Я притворяюсь, что не слышу их пререканий, и, зажмурившись, словно наяву вижу дядюшку Котэ и его марципановых зайцев в ядовито-зеленых и красных камзолах, вижу марципановую принцессу с крошечной короной на голове, в широченной, кринолином, юбке. Я вижу ее как живую: она стоит в центре витрины заветной лавочки, окруженная свитой этих самых зайцев, такая хорошенькая, аппетитная, со своим аккуратно вздернутым носиком, чем-то напоминающая мою Катю.
И вот наконец, после долгих пререканий с мамой и тайком от папы, мы с бабушкой отправляемся в поход. Идем, несмотря на то что разъяренный Сурб Саркис рвет и мечет — того гляди, и впрямь столкнет нас в Куру. Но мы мужественно преодолеваем барьеры ветра и пыли и наперекор воле Сурб Саркиса оказываемся на другом берегу.
Плехановский проспект длинный и нарядный, на каждом шагу мелкие лавочки и шикарные магазины, рестораны и винные погребки, откуда тянет запахом яблок и кисловатой терпкой прохладой.
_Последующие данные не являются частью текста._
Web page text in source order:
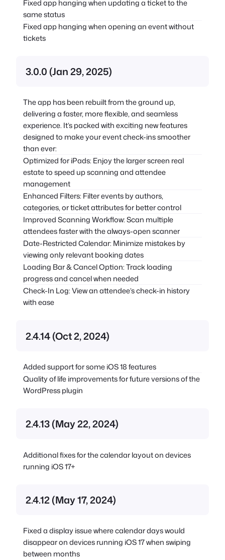
Fixed app hanging when updating a ticket to the
same status
Fixed app hanging when opening an event without
tickets
3.0.0 (Jan 29, 2025)
The app has been rebuilt from the ground up,
delivering a faster, more flexible, and seamless
experience. It’s packed with exciting new features
designed to make your event check-ins smoother
than ever:
Optimized for iPads: Enjoy the larger screen real
estate to speed up scanning and attendee
management
Enhanced Filters: Filter events by authors,
categories, or ticket attributes for better control
Improved Scanning Workflow: Scan multiple
attendees faster with the always-open scanner
Date-Restricted Calendar: Minimize mistakes by
viewing only relevant booking dates
Loading Bar & Cancel Option: Track loading
progress and cancel when needed
Check-In Log: View an attendee’s check-in history
with ease
2.4.14 (Oct 2, 2024)
Added support for some iOS 18 features
Quality of life improvements for future versions of the
WordPress plugin
2.4.13 (May 22, 2024)
Additional fixes for the calendar layout on devices
running iOS 17+
2.4.12 (May 17, 2024)
Fixed a display issue where calendar days would
disappear on devices running iOS 17 when swiping
between months

Сурб Саркис бушует здесь не с такой злой яростью, как только что на мосту, и мы с бабушкой идем медленнее, с любопытством поглядывая по сторонам. На проспекте шумно и оживленно: один за другим проезжают щегольские фаэтоны с поднятыми от ветра и пыли верхами, лошади звенят бубенчиками и металлическими бляшками сбруи, возле кафе и парикмахерской фланируют надменные черноусые франты с инкрустированными тросточками, бегут, размахивая газетами, мальчишки, кричат пронзительно и весело: «А вот «Заря Востока»! Па-аследние новости! Чемберлен бряцает оружием. Читайте, читайте! Арестована шайка бандитки Громовой! Вновь а-аткрыт ресторан «Орион»!»
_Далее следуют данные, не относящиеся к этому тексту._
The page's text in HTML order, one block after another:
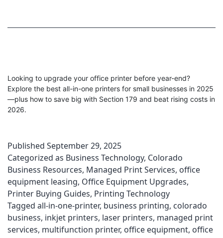
Looking to upgrade your office printer before year-end?
Explore the best all-in-one printers for small businesses in 2025
—plus how to save big with Section 179 and beat rising costs in
2026.
Published September 29, 2025
Categorized as Business Technology, Colorado
Business Resources, Managed Print Services, office
equipment leasing, Office Equipment Upgrades,
Printer Buying Guides, Printing Technology
Tagged all-in-one-printer, business printing, colorado
business, inkjet printers, laser printers, managed print
services, multifunction printer, office equipment, office
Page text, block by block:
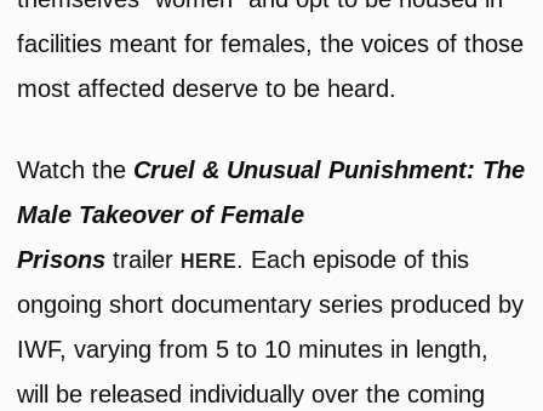
facilities meant for females, the voices of those
most affected deserve to be heard.
Watch the Cruel & Unusual Punishment: The
Male Takeover of Female
Prisons trailer HERE. Each episode of this
ongoing short documentary series produced by
IWF, varying from 5 to 10 minutes in length,
will be released individually over the coming
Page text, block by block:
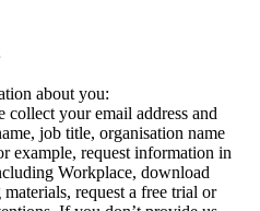
about you:
collect your email address and
job title, organisation name
example, request information in
Workplace, download
request a free trial or
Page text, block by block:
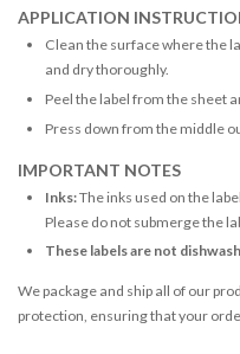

Этой зимой бабушка научила меня читать, и сейчас я прилежно всматриваюсь в бросающиеся в глаза яркие вывески; громадные цветные буквы послушно складываются в знакомые слова, словно кто-то невидимый шепчет их у меня над ухом: «Фрук-ты», «Ви-но», «Чу-чхе-лы» — и мне это кажется необъяснимым чудом.
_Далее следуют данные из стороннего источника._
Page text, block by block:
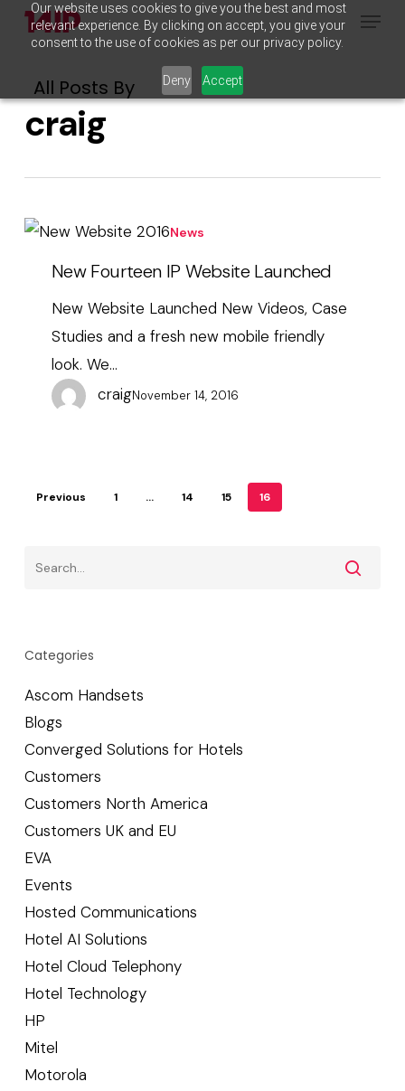
Our website uses cookies to give you the best and most
relevant experience. By clicking on accept, you give your
consent to the use of cookies as per our privacy policy.
Deny Accept
Skip
content
Menu
All Posts By
craig
New
Website
Launched
News
New Fourteen IP Website Launched
New Website Launched New Videos, Case
Studies and a fresh new mobile friendly
look. We…
craigNovember 14, 2016
Previous 1 … 14 15 16
Categories
Ascom Handsets
Blogs
Converged Solutions for Hotels
Customers
Customers North America
Customers UK and EU
EVA
Events
Hosted Communications
Hotel AI Solutions
Hotel Cloud Telephony
Hotel Technology
HP
Mitel
Motorola

Я почти не слушаю бабушку, а она, увлекшись воспоминаниями, рассказывает, что раньше, до войны и революции, Плехановский проспект назывался Михайловским. Это была самая людная улица Тифлиса. Потом, в годы войны, как и другие улицы, она стала скучной и серой, а теперь вот снова ожила…
Замедляя шаг, то и дело останавливаясь, я читаю по складам красные, радужные, золотые буквы: «Ки-но «А-пол-ло»… Не-сра-внен-ная Мэ-ри Пик-форд…» Но бабушка, которую, наверное, утомила медлительность нашего путешествия, вдруг решает меня напугать:
— Идем же, Ли! А то дядюшка Котэ закроет на обед, и останешься ты с носом!
Такая угроза не может не подействовать — я бегу сама и тащу бабушку за собой:
— Скорее, скорее!
Но вот она наконец, заветная лавочка! И все в ней на месте: и лукавые зайцы в разноцветных камзолах, и зазывно улыбающаяся принцесса, и шоколадные бомбы в серебряных обертках. Но сегодня, в ветреный сумасшедший день, обычно набитая маленькими лакомками, уставленная цветами кондитерская почти пуста: только две незнакомые мне девочки, аппетитно облизываясь, доедают пирожные.
За прилавком горой возвышается важный, толстый и розовый, с глазами-изюминками, словно вылепленный из сливочного крема дядюшка Котэ. Он в свеженакрахмаленном халате и в белой же, словно у доктора, шапочке. Из-под глянцевито-черных его усов светятся в доброй улыбке сахарные зубы.
Дядюшку Котэ обожает вся ребятня Тифлиса: он великолепно изучил вкусы своих маленьких клиентов, всех знает по имени, знает, кто из них что любит, и относится к ним с подчеркнутым почтением, так же как к взрослым посетителям. И это подкупает.
— Гамарджоба, Валико-гэнацвале, прахади, пажалста! — вскидывая руки, провозглашает дядюшка Котэ воркующим баском, да так торжественно провозглашает, словно перед ним не замурзанный мальчонка с зажатыми в ладошке скромными пятачками, а сам шах персидский. — Двэсти граммов орэхов, дарагой? Пажалста, дарагой… Самые лучшие для тэбя! Кушай на здоровье, гэнацвале…
Так он встречает каждого.
И мою склонность к марципановым зайцам тоже помнит дядюшка Котэ и всегда преподносит мне самого расписного, самого яркого — даже жалко отгрызать такому красавцу ухо или хвост.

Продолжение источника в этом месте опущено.